***** MATERIAL PROVIDED *****
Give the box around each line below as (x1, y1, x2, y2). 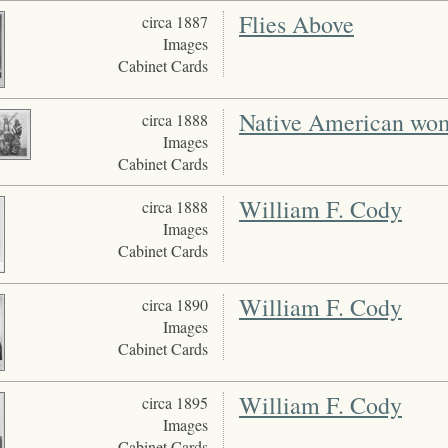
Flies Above (238, 8, 354, 41)
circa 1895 (141, 392, 208, 414)
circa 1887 (141, 11, 208, 33)
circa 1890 (141, 294, 208, 316)
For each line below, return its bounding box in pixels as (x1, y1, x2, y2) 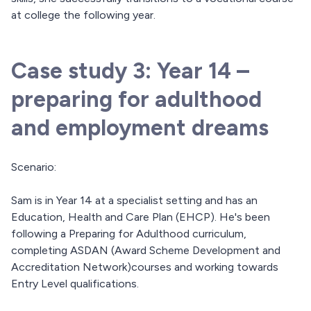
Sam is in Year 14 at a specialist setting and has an (11, 194, 258, 208)
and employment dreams (11, 115, 269, 142)
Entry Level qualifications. (11, 277, 139, 291)
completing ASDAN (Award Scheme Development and (11, 244, 280, 258)
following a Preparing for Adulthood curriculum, (11, 227, 246, 241)
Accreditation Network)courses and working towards (11, 260, 278, 274)
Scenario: (11, 160, 56, 174)
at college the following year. (11, 8, 155, 22)
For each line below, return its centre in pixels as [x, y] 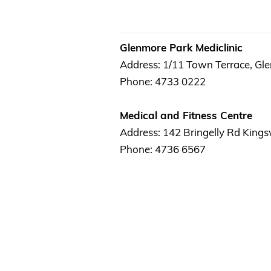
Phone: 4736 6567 [168, 149]
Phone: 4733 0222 [163, 81]
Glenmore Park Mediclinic [187, 47]
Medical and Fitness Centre [192, 115]
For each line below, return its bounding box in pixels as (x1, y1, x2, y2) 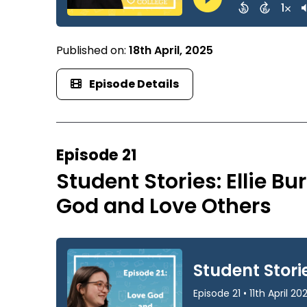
*****
This task asks for the data above repeated exactly, without a single picture.

**SOLUTION:**
Give the box around each line below as (x1, y1, x2, y2). 
Flies Above (238, 8, 354, 41)
circa 1895 (141, 392, 208, 414)
circa 1887 (141, 11, 208, 33)
circa 1890 (141, 294, 208, 316)
For each line below, return its bounding box in pixels as (x1, y1, x2, y2) 
Sam is in Year 14 at a specialist setting and has an (11, 194, 258, 208)
and employment dreams (11, 115, 269, 142)
Entry Level qualifications. (11, 277, 139, 291)
completing ASDAN (Award Scheme Development and (11, 244, 280, 258)
following a Preparing for Adulthood curriculum, (11, 227, 246, 241)
Accreditation Network)courses and working towards (11, 260, 278, 274)
Scenario: (11, 160, 56, 174)
at college the following year. (11, 8, 155, 22)
For each line below, return its centre in pixels as [x, y] 
Phone: 4736 6567 [168, 149]
Phone: 4733 0222 [163, 81]
Glenmore Park Mediclinic [187, 47]
Medical and Fitness Centre [192, 115]
For each line below, return its bounding box in pixels as (x1, y1, x2, y2) 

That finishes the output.